Source data:

···

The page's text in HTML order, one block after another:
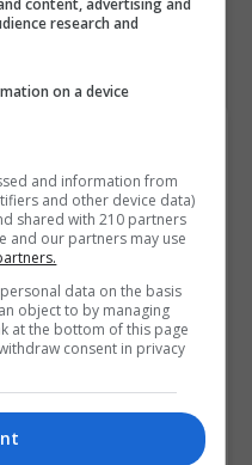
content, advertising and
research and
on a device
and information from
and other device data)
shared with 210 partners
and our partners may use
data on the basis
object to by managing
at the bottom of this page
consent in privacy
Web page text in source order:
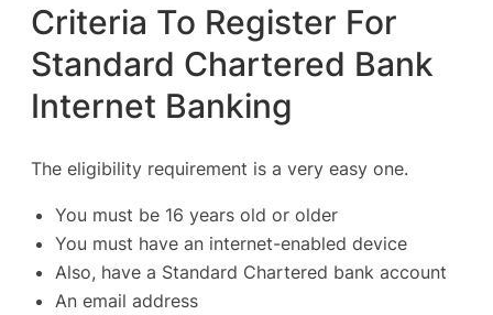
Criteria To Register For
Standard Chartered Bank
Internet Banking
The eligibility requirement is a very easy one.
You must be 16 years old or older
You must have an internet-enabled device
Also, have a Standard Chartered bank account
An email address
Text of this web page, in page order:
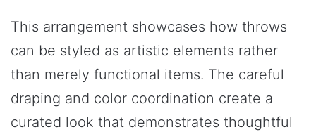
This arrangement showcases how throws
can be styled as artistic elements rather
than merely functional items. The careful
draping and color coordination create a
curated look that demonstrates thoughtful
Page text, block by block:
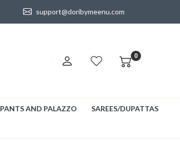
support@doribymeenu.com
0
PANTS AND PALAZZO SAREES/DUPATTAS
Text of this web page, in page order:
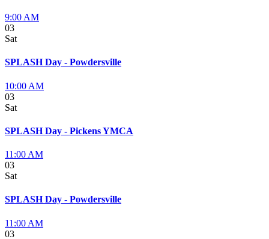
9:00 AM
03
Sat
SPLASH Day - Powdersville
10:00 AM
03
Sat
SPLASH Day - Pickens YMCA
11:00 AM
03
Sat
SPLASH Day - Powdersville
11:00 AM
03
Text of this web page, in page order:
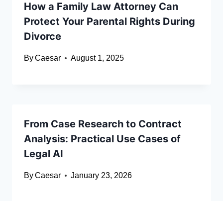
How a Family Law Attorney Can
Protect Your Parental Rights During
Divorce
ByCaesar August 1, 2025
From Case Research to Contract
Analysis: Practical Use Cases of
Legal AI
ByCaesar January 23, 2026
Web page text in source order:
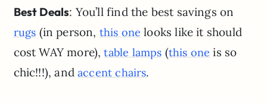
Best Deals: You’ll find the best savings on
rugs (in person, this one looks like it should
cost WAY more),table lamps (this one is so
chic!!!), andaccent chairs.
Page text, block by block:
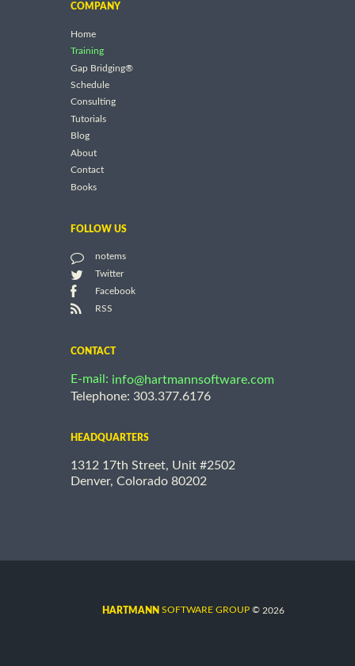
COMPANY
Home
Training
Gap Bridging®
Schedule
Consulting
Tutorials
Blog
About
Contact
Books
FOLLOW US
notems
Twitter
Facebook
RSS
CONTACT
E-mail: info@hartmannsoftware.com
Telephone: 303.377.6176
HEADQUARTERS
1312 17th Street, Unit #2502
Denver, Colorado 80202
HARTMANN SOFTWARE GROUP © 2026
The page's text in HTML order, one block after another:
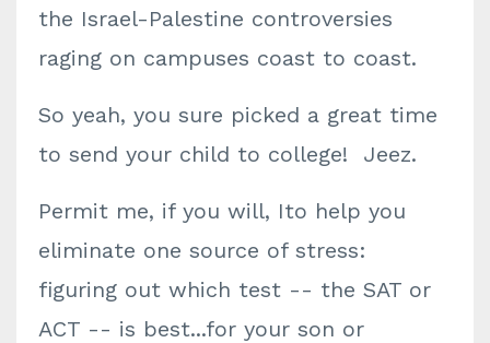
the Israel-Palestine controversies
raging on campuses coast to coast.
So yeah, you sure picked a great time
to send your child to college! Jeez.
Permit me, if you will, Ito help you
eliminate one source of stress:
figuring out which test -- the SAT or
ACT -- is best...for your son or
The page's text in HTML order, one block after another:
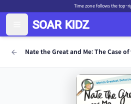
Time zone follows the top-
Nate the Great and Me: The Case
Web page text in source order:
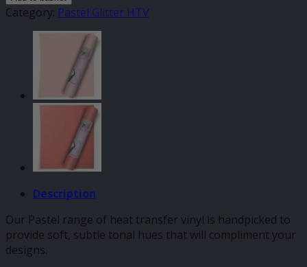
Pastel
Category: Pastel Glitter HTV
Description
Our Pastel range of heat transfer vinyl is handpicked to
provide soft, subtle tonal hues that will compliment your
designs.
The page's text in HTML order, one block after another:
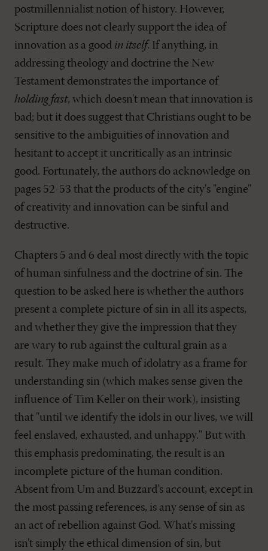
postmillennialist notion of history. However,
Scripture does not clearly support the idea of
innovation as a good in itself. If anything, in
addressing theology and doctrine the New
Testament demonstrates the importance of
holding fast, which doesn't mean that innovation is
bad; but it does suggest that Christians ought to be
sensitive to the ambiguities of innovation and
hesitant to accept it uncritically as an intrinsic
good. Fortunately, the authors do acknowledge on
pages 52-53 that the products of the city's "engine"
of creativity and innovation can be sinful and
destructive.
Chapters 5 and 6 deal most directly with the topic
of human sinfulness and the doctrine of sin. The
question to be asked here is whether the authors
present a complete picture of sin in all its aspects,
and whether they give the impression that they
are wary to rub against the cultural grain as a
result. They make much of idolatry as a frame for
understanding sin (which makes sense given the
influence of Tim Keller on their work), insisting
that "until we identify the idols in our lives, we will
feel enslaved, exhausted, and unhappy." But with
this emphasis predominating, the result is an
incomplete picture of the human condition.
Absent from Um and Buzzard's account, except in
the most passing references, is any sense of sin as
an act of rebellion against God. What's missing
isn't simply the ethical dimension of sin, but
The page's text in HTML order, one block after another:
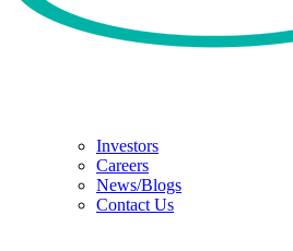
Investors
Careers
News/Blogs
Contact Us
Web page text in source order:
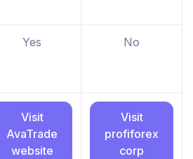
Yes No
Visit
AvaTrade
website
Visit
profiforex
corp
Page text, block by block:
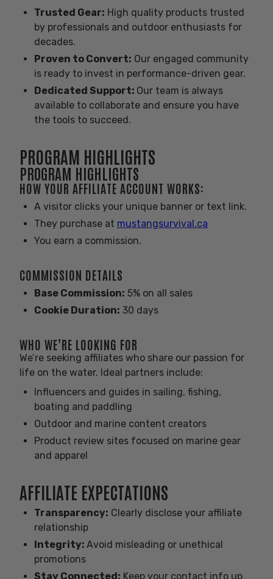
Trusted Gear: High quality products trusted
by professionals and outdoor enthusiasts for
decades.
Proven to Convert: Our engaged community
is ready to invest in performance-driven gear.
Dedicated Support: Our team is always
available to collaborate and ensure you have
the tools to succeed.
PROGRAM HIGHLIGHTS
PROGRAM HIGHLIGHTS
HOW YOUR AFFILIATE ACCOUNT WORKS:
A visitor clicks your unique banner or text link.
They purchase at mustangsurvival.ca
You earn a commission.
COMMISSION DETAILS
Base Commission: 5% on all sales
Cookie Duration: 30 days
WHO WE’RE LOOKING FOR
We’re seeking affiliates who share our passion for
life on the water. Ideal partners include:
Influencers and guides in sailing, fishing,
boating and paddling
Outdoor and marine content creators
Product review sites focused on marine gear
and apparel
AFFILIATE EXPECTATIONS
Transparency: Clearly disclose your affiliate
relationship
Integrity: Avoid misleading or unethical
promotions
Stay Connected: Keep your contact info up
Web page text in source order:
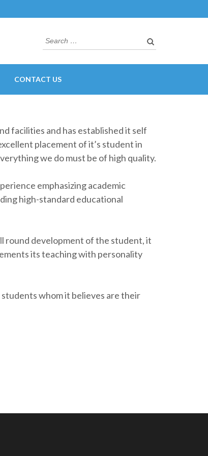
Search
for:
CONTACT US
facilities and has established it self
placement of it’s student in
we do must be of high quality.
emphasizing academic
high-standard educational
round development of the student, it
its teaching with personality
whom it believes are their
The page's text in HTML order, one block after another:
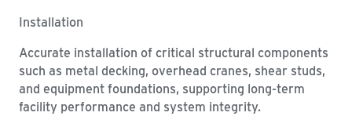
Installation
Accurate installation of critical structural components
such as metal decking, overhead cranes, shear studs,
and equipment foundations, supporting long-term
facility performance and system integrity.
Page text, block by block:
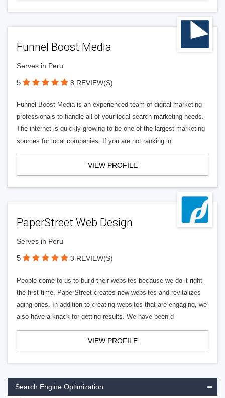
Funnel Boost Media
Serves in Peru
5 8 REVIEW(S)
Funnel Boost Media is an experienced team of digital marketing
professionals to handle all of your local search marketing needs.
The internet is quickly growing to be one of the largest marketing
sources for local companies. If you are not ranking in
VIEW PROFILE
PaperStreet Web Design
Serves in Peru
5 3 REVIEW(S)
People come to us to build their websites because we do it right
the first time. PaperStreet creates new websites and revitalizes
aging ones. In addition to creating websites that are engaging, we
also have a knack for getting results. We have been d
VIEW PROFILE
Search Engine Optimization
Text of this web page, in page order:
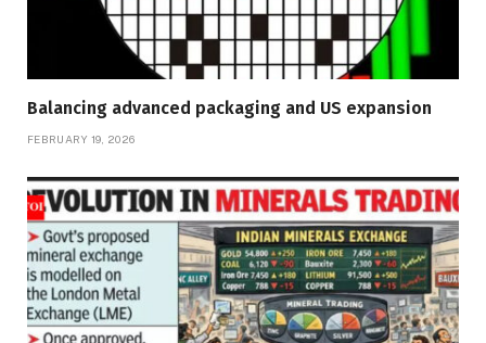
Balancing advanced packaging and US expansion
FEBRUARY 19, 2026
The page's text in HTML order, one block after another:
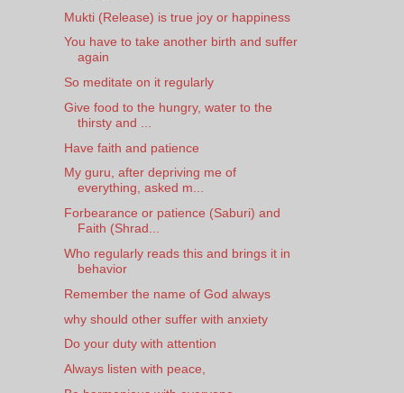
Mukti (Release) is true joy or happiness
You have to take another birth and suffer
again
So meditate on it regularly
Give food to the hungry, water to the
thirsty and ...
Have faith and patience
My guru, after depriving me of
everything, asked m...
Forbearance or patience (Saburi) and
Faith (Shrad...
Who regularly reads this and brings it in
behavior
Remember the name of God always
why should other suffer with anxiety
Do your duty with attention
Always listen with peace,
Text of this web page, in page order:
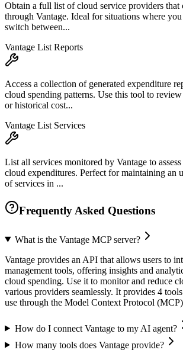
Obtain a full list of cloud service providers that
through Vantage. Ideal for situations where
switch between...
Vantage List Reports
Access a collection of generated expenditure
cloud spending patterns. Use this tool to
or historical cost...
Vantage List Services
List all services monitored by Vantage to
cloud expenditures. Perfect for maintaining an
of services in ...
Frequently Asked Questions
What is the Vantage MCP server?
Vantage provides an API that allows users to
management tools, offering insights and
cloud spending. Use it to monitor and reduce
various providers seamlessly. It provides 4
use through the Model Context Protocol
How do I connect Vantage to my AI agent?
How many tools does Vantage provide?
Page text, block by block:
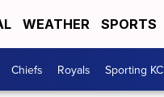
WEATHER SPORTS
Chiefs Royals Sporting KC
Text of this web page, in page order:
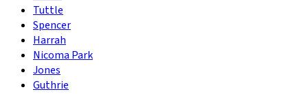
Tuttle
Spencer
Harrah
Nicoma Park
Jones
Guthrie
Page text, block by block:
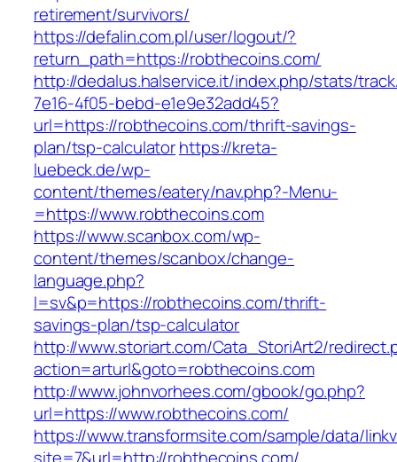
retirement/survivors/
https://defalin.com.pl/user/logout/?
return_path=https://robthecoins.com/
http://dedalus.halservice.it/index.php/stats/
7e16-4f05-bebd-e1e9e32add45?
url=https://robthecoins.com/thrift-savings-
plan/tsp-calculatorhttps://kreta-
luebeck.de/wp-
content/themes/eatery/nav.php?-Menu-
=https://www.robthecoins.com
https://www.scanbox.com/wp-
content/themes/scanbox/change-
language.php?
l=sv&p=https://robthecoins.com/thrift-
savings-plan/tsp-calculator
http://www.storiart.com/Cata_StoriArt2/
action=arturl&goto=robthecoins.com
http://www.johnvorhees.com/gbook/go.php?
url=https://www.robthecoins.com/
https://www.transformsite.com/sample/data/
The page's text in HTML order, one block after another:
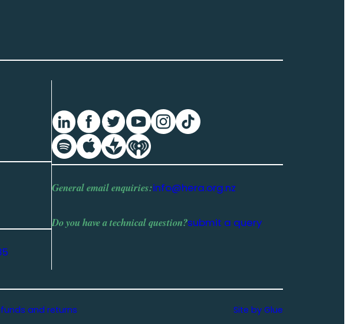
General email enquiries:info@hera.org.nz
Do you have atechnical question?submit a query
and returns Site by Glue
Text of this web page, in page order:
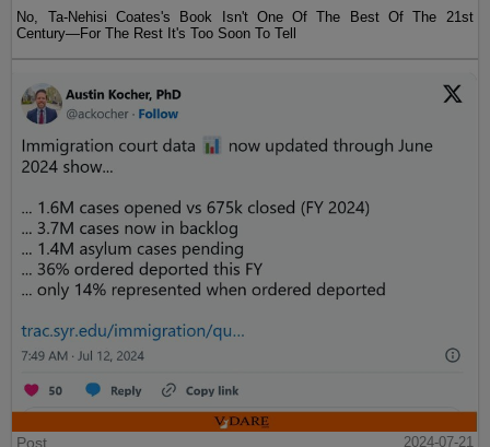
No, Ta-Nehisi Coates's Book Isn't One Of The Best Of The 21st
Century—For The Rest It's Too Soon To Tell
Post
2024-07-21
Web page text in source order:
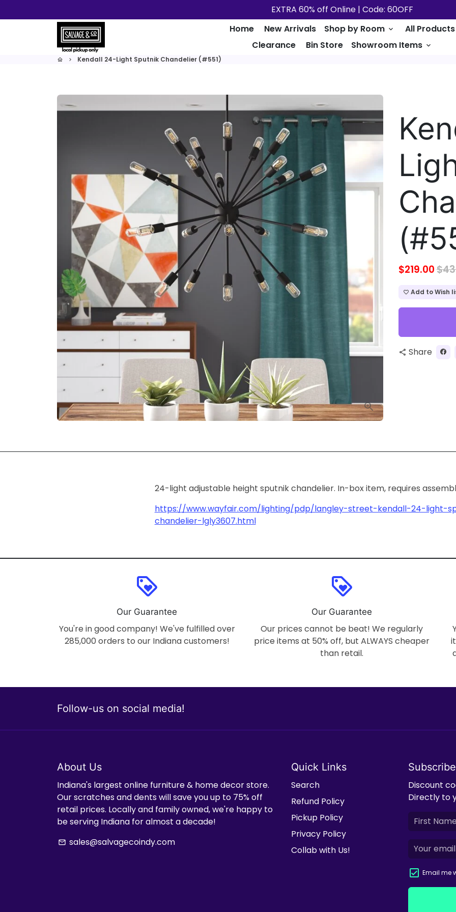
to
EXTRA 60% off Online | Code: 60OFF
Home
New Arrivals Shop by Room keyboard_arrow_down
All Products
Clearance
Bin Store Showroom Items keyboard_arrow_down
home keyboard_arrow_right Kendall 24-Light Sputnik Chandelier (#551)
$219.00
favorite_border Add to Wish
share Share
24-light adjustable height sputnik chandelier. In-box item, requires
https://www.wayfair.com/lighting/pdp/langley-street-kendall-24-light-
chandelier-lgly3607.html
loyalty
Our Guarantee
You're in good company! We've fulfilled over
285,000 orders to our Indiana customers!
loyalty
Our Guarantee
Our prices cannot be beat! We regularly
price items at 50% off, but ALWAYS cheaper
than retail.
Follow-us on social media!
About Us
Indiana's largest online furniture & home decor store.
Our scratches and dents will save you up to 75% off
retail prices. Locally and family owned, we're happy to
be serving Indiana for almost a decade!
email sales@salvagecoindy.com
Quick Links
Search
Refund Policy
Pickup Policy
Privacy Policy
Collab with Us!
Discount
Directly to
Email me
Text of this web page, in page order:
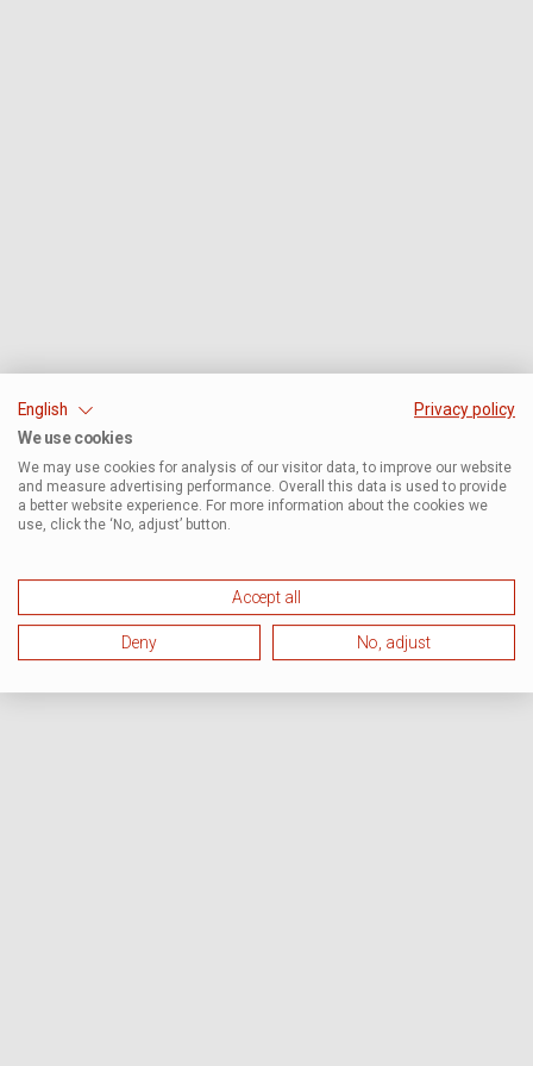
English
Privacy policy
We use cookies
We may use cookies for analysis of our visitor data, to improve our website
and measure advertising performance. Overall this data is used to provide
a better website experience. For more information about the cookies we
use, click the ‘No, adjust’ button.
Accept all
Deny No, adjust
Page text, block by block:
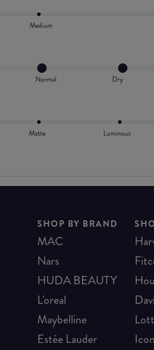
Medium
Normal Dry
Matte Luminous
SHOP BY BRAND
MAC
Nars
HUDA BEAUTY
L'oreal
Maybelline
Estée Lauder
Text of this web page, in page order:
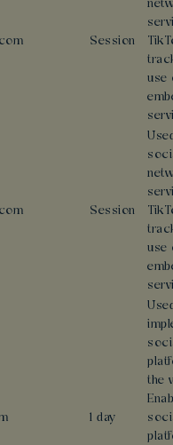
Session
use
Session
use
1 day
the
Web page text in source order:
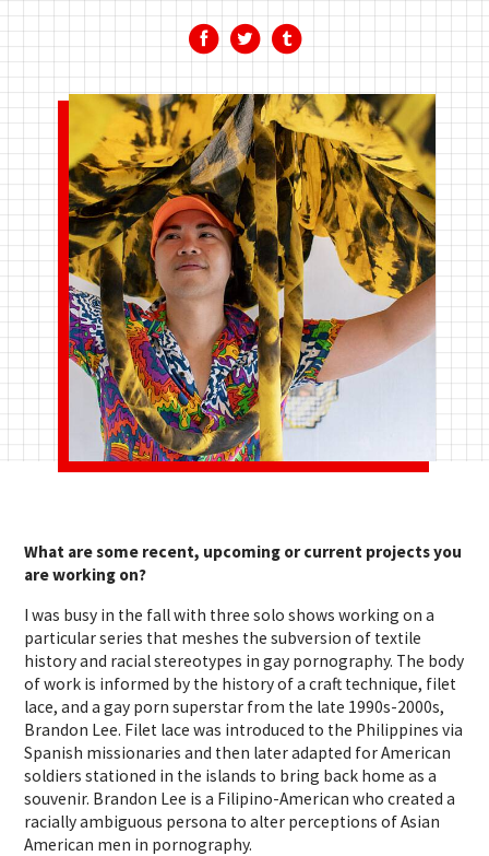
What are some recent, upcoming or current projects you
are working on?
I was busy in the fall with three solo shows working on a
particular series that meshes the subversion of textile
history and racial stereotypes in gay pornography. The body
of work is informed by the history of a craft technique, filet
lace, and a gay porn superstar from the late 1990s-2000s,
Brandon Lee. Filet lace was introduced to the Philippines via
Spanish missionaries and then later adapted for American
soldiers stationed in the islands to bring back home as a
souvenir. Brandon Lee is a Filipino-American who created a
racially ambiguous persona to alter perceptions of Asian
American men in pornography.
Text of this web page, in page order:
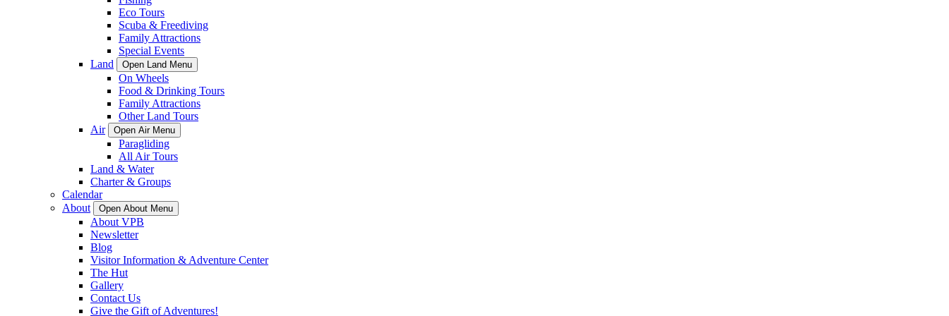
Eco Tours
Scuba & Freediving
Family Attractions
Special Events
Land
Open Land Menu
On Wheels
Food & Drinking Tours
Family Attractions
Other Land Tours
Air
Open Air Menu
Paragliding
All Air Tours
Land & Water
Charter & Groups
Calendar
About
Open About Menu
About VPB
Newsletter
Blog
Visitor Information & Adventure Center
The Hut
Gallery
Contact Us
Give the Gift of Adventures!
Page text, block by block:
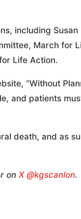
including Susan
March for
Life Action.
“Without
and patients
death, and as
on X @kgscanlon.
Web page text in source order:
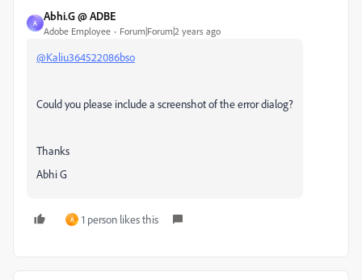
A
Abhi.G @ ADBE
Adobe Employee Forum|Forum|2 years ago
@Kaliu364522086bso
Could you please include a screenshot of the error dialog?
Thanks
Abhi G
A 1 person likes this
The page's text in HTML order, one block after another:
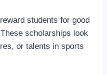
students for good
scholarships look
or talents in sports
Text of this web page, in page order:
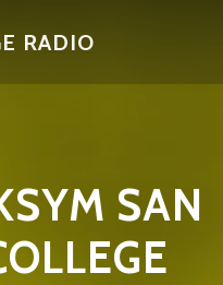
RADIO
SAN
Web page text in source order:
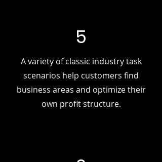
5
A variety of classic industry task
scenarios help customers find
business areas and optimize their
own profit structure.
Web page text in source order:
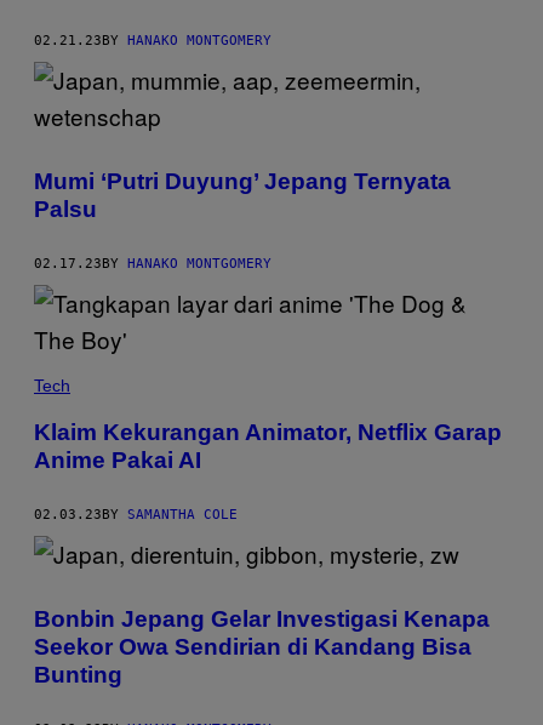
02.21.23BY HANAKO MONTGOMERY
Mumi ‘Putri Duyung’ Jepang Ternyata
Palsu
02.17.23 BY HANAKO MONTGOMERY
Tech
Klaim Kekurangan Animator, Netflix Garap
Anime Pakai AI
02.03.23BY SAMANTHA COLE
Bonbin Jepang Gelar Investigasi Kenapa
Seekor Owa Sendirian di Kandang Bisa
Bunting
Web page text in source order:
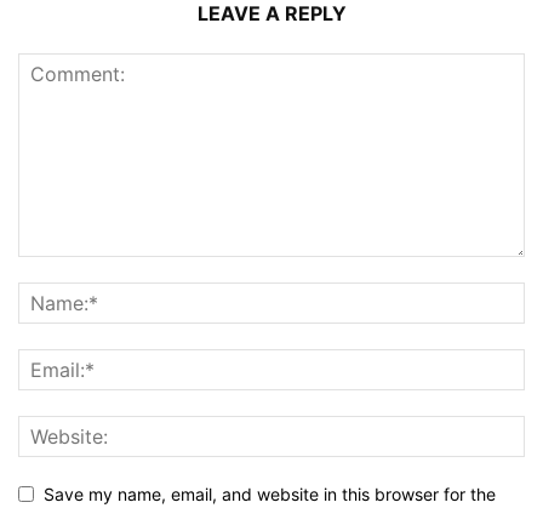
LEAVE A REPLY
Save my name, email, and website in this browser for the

···

• **Goal of the exercise**
Retype the lines above exactly as they appear, from the line containing "HARTMANN SOFTWARE GROUP © 2026" through the line containing "eliminate one source", and leave out any pictures.

• **Response**
HARTMANN SOFTWARE GROUP © 2026
The page's text in HTML order, one block after another:
the Israel-Palestine controversies
raging on campuses coast to coast.
So yeah, you sure picked a great time
to send your child to college! Jeez.
Permit me, if you will, Ito help you
eliminate one source of stress:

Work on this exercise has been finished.